- [DATASET RECORDS]

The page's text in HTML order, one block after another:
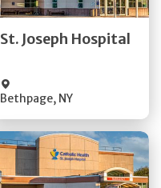
St. Joseph Hospital
Bethpage, NY
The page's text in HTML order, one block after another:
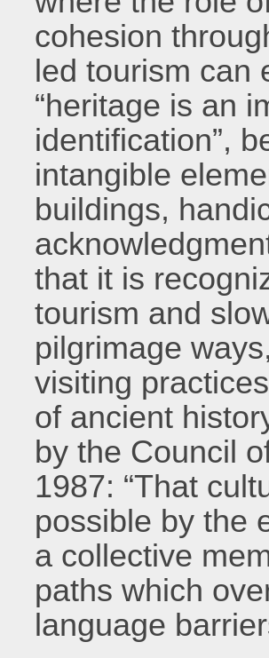
cohesion
led tourism can
“heritage is an
identification”,
intangible
buildings,
that it is
tourism and
pilgrimage
visiting
of ancient
by the Council
1987: “That
possible by the
a collective
paths which
language
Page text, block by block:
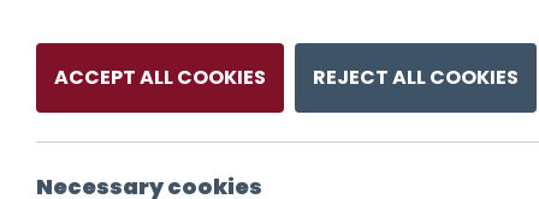
ACCEPT ALL COOKIES REJECT ALL COOKIES
Necessary cookies
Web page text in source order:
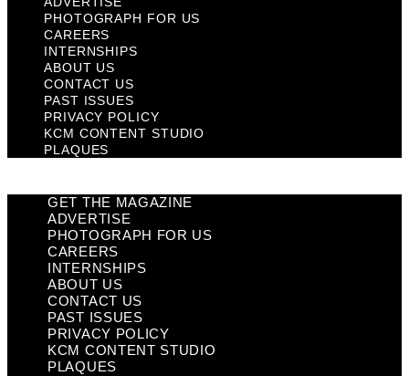
PHOTOGRAPH FOR US
CAREERS
INTERNSHIPS
ABOUT US
CONTACT US
PAST ISSUES
PRIVACY POLICY
KCM CONTENT STUDIO
PLAQUES
GET THE MAGAZINE
ADVERTISE
PHOTOGRAPH FOR US
CAREERS
INTERNSHIPS
ABOUT US
CONTACT US
PAST ISSUES
PRIVACY POLICY
KCM CONTENT STUDIO
PLAQUES
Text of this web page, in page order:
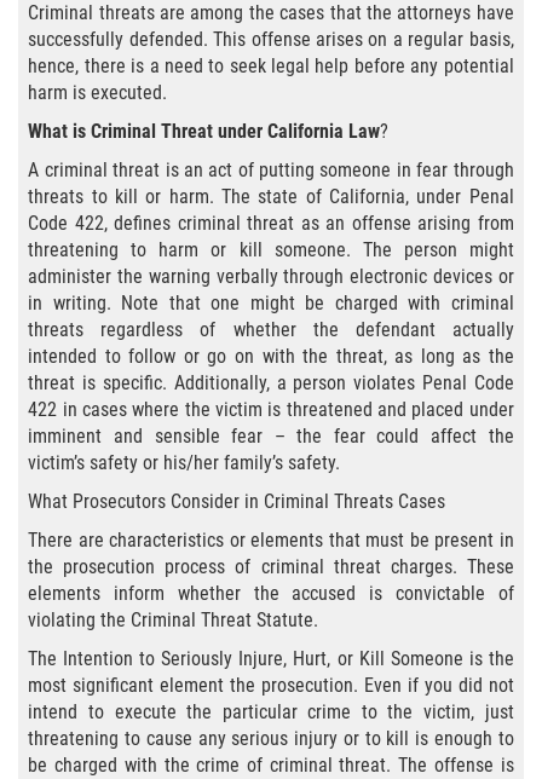
Agresión Contra un Agente del Orden
Público
Asalto con Arma Mortal
Asalto Con Químicos Cáusticos
Asalto Simple
Asuntos posteriores a la condena
Anulando o Rechazando una Condena
Certificado de Rehabilitación
Eliminación de Antecedentes Penales
Libertad Condicional Bajo Palabra
Sello de Registros de Arresto
Violación de la Libertad Condicional
Chocar y Huir
Criminal threats are among the cases that the attorneys have
successfully defended. This offense arises on a regular basis,
hence, there is a need to seek legal help before any potential
harm is executed.
What is Criminal Threat under California Law?
A criminal threat is an act of putting someone in fear through
threats to kill or harm. The state of California, under Penal
Code 422, defines criminal threat as an offense arising from
threatening to harm or kill someone. The person might
administer the warning verbally through electronic devices or
in writing. Note that one might be charged with criminal
threats regardless of whether the defendant actually
intended to follow or go on with the threat, as long as the
threat is specific. Additionally, a person violates Penal Code
422 in cases where the victim is threatened and placed under
imminent and sensible fear – the fear could affect the
victim’s safety or his/her family’s safety.
What Prosecutors Consider in Criminal Threats Cases
There are characteristics or elements that must be present in
the prosecution process of criminal threat charges. These
elements inform whether the accused is convictable of
violating the Criminal Threat Statute.
The Intention to Seriously Injure, Hurt, or Kill Someone is the
most significant element the prosecution. Even if you did not
intend to execute the particular crime to the victim, just
threatening to cause any serious injury or to kill is enough to
be charged with the crime of criminal threat. The offense is

- [EXERCISE GOAL]
Filter by the word "Asalto": copy every line of the data that holds it.

- [SOLUTION TO THIS TASK]
Asalto con Arma Mortal
Asalto Con Químicos Cáusticos
Asalto Simple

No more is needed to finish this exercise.